- _WHAT THE EXERCISE ASKS_
Extract, from the listing that follows, each line containing the word "been".

- _SUPPLIED DATA_
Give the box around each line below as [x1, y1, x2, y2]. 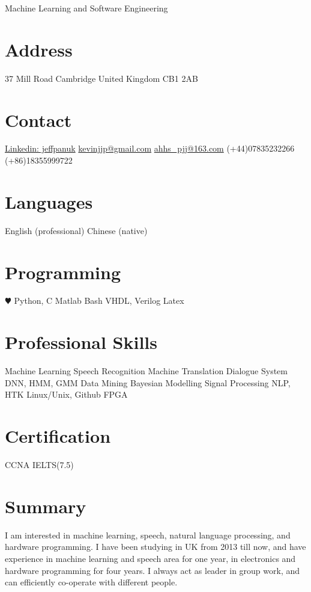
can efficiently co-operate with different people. [5, 576, 178, 588]
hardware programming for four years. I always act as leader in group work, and [5, 564, 300, 576]
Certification [5, 424, 111, 448]
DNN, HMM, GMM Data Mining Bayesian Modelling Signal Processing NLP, [5, 376, 291, 389]
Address [5, 37, 73, 61]
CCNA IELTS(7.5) [5, 458, 74, 471]
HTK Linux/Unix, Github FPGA [5, 388, 128, 401]
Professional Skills [5, 330, 158, 354]
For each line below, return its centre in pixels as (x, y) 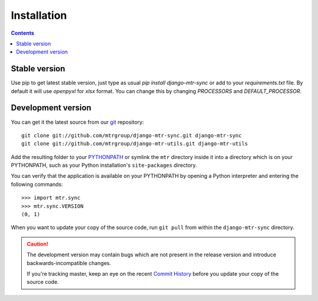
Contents (23, 33)
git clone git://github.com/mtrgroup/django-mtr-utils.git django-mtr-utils (135, 144)
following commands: (37, 184)
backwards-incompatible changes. (69, 263)
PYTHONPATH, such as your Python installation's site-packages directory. (104, 166)
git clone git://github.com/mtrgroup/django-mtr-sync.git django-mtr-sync (132, 135)
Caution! (38, 244)
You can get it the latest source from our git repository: (77, 122)
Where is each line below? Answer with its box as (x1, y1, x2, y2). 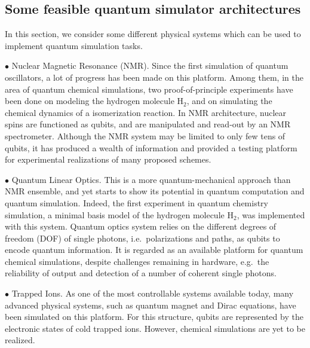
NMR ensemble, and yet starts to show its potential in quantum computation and (5, 185, 305, 197)
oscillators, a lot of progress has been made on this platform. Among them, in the (5, 71, 303, 83)
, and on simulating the (186, 94, 272, 107)
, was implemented (237, 208, 305, 221)
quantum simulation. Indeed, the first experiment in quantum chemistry (5, 196, 268, 209)
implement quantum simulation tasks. (5, 39, 143, 51)
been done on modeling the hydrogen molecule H (5, 94, 184, 107)
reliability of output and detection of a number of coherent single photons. (5, 267, 277, 279)
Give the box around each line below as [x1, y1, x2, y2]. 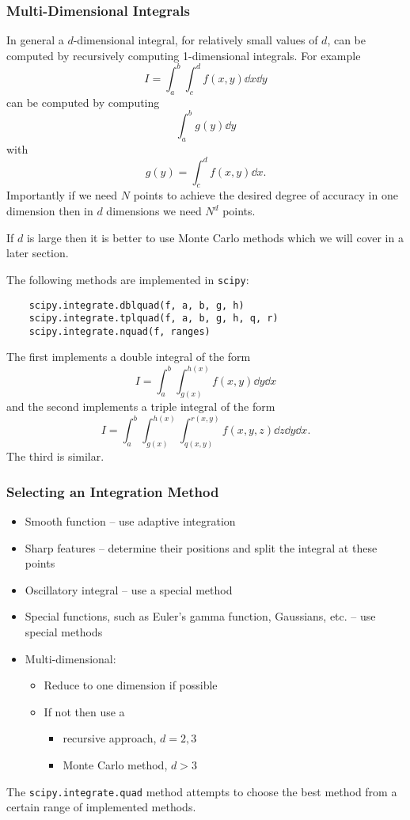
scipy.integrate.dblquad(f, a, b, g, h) [28, 299, 245, 311]
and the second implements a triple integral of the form [6, 398, 275, 415]
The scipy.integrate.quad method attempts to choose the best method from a [6, 783, 397, 799]
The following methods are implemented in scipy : [6, 271, 249, 287]
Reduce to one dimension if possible [44, 677, 218, 693]
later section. [6, 245, 69, 261]
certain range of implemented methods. [6, 799, 196, 815]
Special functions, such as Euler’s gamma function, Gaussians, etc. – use [25, 608, 376, 624]
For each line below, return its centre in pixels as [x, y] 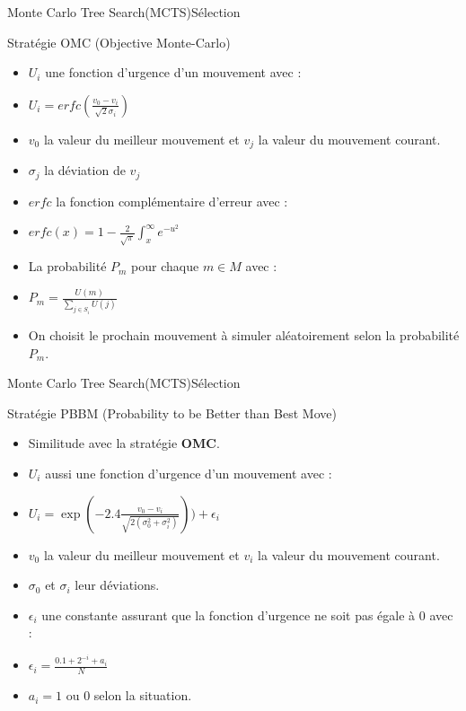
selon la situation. [143, 695]
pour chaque [165, 266]
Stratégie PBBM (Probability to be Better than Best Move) [172, 413]
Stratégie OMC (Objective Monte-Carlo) [119, 42]
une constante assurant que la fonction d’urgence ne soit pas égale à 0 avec [247, 614]
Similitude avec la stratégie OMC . [124, 443]
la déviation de [85, 170]
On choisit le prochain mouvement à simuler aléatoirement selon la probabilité [244, 334]
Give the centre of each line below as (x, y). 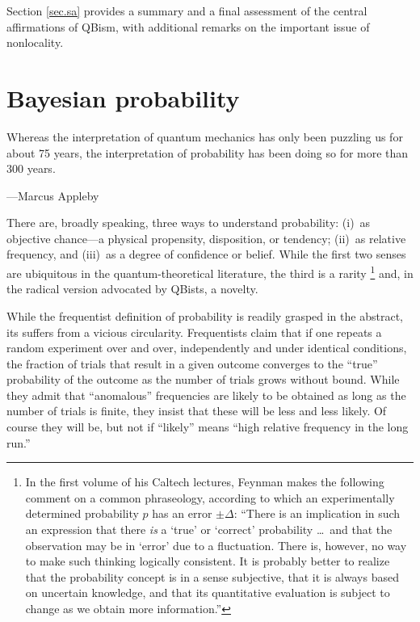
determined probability (82, 513)
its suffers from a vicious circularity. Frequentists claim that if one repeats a (194, 332)
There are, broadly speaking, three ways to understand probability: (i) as (189, 223)
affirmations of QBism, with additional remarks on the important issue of (188, 26)
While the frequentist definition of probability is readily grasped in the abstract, (205, 315)
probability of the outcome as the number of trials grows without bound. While (203, 379)
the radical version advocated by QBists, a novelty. (132, 289)
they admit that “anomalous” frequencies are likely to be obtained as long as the (206, 395)
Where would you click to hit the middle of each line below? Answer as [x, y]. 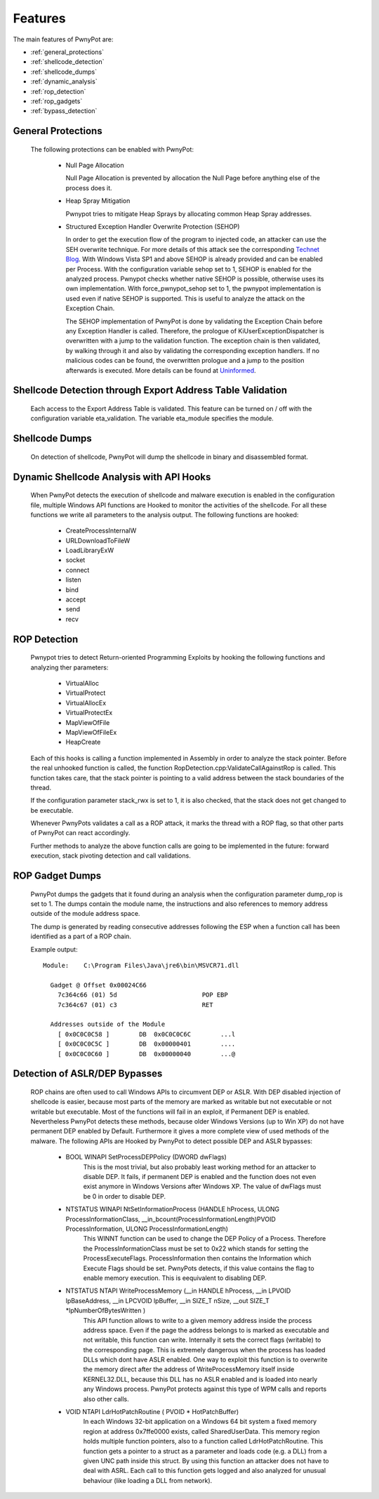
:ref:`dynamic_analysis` [64, 81]
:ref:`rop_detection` [58, 91]
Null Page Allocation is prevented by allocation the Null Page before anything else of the [193, 178]
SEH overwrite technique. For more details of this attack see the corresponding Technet [192, 249]
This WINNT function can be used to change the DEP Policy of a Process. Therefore [205, 1239]
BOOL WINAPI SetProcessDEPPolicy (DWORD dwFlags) [146, 1157]
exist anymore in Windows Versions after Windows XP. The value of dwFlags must [202, 1187]
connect [78, 570]

- _WRITTEN RESPONSE_
oscillators, a lot of progress has been made on this platform. Among them, in the (5, 71, 303, 83)
been done on modeling the hydrogen molecule H (5, 94, 184, 107)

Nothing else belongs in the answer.